I've been coding a Neural Network for recognizing and tagging parts of speech in English (written in Java). The code itself has no 'errors' or apparent flaws. Nevertheless, it is not learning -- the more I train it does not change its ability to predict the testing data. The following is information about what I've done, please ask me to update this post if I left something important out.
I wrote the neural network and tested it on several different problems to make sure that the network itself worked. I trained it to learn how to double numbers, XOR, cube numbers, and learn the sin function to a decent accuracy. So, I'm fairly confident that the actual algorithm is working.
The network using using the sigmoid activation function. The learning rate is .3, Momentum is .6. The weights are initialized to rng.nextFloat() -.5) * 4
I then got the Brown Corpus data-set and simplified the tagset to 'universal' with NLTK. I used NLTK for generating and saving all the corpus and dictionary data. I cut the last 15,000 sentences out of the corpus for testing purposes. I used the rest of the corpus (about 40,000 sentences of tagged words) for training.
The neural network layout is as follows: There is an input neuron for each Tag. Output Layer: There is one output neuron for each tag. The network is taking inputs for 3 words: first: the word coming before the word we want to tag, second: the word that needs to be tagged, third: the word that follows the second word. So, total number of inputs are 3x(total number of possible tags). The input values are numbers between 0 and 1. Each of the 3 words being fed into the input layer is searched for in a dictionary (made up by the 40,000 corpus, the same corpus that is used for training).
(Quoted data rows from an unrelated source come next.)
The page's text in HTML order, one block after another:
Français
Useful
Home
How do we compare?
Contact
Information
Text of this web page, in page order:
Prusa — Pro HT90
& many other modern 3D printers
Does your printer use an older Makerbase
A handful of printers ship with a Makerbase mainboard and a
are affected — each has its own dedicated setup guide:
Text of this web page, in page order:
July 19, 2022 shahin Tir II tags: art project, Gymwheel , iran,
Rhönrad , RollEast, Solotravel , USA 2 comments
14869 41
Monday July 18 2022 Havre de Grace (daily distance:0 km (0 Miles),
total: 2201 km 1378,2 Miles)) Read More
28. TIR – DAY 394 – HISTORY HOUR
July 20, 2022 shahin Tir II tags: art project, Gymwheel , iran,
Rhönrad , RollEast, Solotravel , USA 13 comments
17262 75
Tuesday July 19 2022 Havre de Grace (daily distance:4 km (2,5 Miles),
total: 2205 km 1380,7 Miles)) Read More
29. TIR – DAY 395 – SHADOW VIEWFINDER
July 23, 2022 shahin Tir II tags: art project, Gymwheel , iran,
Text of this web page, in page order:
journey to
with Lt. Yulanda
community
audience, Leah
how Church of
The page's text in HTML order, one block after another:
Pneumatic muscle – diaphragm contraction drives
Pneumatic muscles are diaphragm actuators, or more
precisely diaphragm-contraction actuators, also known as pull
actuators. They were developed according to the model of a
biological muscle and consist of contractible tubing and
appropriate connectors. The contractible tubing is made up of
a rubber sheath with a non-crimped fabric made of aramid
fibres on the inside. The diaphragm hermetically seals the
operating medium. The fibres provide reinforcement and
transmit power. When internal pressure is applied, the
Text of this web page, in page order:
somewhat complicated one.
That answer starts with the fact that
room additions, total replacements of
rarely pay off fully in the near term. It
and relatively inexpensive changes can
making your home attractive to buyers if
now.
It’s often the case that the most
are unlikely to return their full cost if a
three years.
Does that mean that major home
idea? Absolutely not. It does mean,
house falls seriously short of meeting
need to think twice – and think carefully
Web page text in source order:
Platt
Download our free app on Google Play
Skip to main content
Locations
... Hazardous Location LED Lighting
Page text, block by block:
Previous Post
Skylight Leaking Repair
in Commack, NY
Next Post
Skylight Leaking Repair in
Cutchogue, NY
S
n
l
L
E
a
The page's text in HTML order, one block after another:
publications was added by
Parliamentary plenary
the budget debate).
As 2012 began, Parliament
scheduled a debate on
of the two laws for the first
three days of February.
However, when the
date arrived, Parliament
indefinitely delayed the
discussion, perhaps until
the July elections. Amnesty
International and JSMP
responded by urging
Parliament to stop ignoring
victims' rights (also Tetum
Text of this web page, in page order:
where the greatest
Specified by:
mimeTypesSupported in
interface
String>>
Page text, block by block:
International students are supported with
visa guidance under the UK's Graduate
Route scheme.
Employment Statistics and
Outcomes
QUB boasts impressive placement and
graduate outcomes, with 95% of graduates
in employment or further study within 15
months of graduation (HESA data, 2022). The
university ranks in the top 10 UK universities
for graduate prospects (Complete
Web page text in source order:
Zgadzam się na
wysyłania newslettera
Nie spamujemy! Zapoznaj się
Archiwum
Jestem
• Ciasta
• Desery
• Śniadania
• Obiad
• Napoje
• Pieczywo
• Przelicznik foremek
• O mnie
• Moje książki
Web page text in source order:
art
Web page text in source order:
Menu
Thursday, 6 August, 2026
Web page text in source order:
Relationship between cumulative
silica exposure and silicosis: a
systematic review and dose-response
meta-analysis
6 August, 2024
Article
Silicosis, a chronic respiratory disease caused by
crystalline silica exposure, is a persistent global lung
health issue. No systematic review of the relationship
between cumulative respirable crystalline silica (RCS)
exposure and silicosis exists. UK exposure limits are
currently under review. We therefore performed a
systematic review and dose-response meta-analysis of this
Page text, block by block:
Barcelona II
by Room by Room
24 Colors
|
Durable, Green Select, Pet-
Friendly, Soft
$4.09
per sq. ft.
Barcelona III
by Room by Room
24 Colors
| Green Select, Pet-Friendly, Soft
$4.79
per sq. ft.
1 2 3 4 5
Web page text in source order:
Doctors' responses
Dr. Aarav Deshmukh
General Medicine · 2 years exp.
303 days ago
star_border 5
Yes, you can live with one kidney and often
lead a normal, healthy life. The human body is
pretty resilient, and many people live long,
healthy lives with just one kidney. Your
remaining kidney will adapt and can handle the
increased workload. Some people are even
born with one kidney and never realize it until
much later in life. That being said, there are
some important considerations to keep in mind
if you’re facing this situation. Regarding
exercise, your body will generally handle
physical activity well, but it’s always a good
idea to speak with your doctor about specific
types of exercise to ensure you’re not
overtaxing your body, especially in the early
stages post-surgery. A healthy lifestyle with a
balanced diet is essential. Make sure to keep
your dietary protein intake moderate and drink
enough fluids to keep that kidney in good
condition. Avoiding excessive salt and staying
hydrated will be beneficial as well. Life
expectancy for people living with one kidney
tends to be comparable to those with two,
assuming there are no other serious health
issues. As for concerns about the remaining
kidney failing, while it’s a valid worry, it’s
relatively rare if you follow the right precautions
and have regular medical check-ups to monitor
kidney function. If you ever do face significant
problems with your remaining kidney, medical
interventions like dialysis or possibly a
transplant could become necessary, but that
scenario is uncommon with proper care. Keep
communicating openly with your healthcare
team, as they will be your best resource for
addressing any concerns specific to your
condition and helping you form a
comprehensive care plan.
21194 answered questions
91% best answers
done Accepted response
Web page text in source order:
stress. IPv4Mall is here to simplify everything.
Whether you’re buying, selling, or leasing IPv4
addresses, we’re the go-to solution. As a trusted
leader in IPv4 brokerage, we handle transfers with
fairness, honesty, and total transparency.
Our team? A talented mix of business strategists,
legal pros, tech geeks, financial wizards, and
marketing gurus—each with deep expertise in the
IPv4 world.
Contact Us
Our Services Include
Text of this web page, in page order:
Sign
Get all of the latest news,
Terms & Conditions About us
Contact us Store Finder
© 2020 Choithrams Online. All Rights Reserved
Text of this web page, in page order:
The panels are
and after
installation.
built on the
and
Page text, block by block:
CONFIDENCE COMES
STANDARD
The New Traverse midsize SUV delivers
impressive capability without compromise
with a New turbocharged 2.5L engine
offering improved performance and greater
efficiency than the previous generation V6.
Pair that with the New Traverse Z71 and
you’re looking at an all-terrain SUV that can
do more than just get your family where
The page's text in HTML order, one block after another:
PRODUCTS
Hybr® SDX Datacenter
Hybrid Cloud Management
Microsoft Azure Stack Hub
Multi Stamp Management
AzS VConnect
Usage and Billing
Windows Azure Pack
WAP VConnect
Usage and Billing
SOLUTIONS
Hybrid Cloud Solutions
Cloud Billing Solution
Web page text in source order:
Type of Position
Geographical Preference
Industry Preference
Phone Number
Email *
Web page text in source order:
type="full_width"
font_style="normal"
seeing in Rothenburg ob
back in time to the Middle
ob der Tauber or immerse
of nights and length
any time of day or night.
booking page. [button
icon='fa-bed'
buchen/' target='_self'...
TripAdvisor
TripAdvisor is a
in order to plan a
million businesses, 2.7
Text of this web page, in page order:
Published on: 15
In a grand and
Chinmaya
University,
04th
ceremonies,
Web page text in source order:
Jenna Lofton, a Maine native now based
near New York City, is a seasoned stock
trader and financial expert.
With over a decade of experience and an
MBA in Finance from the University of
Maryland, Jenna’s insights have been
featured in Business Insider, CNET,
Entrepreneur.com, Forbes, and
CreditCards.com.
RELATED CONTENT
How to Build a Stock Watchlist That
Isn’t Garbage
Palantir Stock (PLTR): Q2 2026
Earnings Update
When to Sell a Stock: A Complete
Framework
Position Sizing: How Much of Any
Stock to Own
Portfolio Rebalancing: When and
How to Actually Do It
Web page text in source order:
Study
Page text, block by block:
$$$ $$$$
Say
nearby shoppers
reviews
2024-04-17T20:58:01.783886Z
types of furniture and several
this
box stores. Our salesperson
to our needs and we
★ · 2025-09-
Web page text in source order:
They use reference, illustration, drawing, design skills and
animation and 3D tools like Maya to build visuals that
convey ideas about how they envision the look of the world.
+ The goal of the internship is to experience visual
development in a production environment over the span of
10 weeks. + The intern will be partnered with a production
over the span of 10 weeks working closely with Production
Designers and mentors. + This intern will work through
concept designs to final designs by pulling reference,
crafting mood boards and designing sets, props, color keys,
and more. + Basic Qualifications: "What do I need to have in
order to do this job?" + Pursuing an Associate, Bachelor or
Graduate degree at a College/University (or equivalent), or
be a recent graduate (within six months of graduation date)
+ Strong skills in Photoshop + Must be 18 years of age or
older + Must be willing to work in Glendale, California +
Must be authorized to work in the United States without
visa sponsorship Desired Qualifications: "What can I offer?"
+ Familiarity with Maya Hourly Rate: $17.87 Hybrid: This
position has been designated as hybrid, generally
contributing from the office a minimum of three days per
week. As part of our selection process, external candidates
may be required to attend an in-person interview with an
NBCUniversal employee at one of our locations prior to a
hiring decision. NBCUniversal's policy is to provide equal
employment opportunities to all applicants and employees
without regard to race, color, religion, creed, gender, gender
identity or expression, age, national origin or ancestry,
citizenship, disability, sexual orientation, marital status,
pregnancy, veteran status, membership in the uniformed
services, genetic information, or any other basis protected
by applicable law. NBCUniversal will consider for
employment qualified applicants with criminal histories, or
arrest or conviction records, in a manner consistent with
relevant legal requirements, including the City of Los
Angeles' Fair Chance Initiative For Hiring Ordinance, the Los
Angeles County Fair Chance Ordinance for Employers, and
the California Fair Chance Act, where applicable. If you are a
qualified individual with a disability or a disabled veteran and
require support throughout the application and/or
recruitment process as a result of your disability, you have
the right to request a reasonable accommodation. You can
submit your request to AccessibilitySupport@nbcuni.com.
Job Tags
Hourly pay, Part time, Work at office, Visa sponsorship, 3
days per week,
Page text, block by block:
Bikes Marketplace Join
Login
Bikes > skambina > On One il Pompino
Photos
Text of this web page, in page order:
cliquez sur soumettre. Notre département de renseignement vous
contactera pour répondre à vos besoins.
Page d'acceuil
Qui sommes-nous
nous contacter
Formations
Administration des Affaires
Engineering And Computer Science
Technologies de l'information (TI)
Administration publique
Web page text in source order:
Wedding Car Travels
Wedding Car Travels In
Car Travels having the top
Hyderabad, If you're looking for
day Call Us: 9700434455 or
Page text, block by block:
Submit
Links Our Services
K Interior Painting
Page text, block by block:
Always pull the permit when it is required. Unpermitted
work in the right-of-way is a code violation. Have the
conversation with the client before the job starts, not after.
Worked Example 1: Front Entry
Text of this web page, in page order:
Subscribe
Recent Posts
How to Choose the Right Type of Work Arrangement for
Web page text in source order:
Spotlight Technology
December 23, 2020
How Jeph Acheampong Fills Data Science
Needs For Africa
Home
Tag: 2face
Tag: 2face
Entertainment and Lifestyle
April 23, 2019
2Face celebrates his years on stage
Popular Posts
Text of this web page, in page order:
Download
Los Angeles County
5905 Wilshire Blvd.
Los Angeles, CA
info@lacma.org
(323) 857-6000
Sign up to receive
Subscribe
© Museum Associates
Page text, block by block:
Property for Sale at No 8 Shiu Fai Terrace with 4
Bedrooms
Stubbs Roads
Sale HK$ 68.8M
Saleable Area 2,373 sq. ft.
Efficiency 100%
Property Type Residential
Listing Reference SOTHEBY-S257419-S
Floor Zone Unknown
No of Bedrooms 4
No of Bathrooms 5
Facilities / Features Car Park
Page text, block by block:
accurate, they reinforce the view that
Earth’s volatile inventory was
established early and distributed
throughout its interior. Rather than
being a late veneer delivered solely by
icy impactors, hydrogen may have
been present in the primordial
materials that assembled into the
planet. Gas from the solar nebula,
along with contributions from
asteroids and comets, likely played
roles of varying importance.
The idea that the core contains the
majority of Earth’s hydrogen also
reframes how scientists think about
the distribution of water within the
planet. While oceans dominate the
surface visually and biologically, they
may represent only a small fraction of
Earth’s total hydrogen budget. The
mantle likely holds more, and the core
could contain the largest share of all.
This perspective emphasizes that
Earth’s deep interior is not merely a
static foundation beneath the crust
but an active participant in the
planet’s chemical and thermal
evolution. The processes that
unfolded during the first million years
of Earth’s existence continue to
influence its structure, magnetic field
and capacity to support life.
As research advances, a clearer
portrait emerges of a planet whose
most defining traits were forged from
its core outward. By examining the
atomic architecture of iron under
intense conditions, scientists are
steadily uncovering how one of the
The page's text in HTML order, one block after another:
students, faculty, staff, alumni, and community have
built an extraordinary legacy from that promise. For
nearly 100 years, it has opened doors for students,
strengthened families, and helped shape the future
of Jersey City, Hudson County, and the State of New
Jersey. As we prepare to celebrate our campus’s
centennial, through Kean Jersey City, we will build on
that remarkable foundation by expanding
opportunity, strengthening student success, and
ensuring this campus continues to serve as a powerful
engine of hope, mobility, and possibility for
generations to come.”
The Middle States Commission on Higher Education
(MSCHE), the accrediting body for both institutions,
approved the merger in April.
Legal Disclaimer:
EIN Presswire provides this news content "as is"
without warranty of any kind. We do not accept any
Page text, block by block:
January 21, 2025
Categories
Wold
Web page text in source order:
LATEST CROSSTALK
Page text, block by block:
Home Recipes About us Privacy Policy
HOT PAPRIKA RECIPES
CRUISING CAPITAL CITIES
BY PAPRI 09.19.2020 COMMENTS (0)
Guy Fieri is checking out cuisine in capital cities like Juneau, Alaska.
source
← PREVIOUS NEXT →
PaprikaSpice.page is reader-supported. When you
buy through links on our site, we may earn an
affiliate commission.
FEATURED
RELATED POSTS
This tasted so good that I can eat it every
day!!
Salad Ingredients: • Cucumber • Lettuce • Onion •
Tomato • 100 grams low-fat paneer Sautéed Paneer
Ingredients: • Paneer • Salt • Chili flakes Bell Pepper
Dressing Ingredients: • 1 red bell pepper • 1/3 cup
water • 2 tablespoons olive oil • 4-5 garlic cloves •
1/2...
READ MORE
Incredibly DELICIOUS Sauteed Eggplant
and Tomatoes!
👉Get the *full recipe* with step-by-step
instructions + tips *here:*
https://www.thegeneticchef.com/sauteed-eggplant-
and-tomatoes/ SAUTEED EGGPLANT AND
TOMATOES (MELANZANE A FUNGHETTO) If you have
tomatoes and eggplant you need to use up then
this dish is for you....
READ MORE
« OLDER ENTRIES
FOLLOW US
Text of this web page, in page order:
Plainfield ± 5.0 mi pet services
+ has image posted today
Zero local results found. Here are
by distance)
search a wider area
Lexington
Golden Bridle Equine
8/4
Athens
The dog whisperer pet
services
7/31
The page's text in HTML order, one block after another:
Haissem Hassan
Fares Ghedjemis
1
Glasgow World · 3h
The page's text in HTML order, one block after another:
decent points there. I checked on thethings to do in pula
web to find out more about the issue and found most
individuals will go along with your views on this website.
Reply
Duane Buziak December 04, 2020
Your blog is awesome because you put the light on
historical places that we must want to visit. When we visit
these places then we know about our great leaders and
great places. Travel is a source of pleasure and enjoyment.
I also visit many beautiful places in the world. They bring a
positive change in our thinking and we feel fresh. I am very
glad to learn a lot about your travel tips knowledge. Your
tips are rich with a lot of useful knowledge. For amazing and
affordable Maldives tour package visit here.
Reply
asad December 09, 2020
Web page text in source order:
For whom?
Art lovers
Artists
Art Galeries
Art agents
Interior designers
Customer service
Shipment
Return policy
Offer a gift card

The dictionary holds the number of times that each word has been tagged in the corpus as what part of speech.
For instance, the word 'cover' is tagged as a noun 1 time and a verb 3 times.
Percentages of being tagged are computed for each part of speech that the word is associated as, and this is what is fed into the network for that particular word. So, the input neuron designated as NOUN would receive .33 and VERB would receive .66. The other input neurons that hold tags for that word receive an input of 0.0. This is done for each of the 3 words to be inputted. If a word is the first word of a sentence, the first group of tags are all 0. If a word is the last word of a sentence, the final group of input neurons that hold the tag probabilities for the following word are left as 0s. I've been using 10 hidden nodes (I've read a number of papers and this seems to be a good place to start testing with)
None of the 15,000 testing sentences were used to make the 'dictionary.' So, when testing the network with this partial corpus there will be some words the network has never seen. Words that are not recognized have their suffix stripped, and their suffix is searched for in another 'dictionary.' Whatever is most probable for that word is then used as inputs for it.
This is my set-up, and I started trying to train the network. I've been training the network with all 40,000 sentences. 1 epoch = 1 forward and backpropagation of every word in each sentence of the 40,000 training-set. So, just doing 1 epoch takes quite a few seconds. Just by knowing the word probabilities the network did pretty well, but the more I train it, nothing happens. The numbers that follow the epochs are the number of correctly tagged words divided by the total number of words.
First run 50 epochs: 0.928218786
100 epochs: 0.933130661
500 epochs: 0.928614499 took around 30 minutes to train this
Tried 10 epochs: 0.928953683
Using only 1 epoch had results that pretty much varied between .92 and .93
So, it doesn't appear to be working...
I then took 55 sentences from the corpus and used the same dictionary that had probabilities for all 40,000 words. For this one, I trained it in the same way I trained my XOR -- I only used those 55 sentences and I only tested the trained network weights on those 55 sentences. The network was able to learn those 55 sentences quite easily. With 120 epochs (taking a couple seconds) the network went from tagging 3768 incorrectly and 56 correctly (on the first few epochs) to tagging 3772 correctly and 52 incorrectly on the 120th epoch.
This is where I'm at, I've been trying to debug this for over a day now, and haven't figured anything out.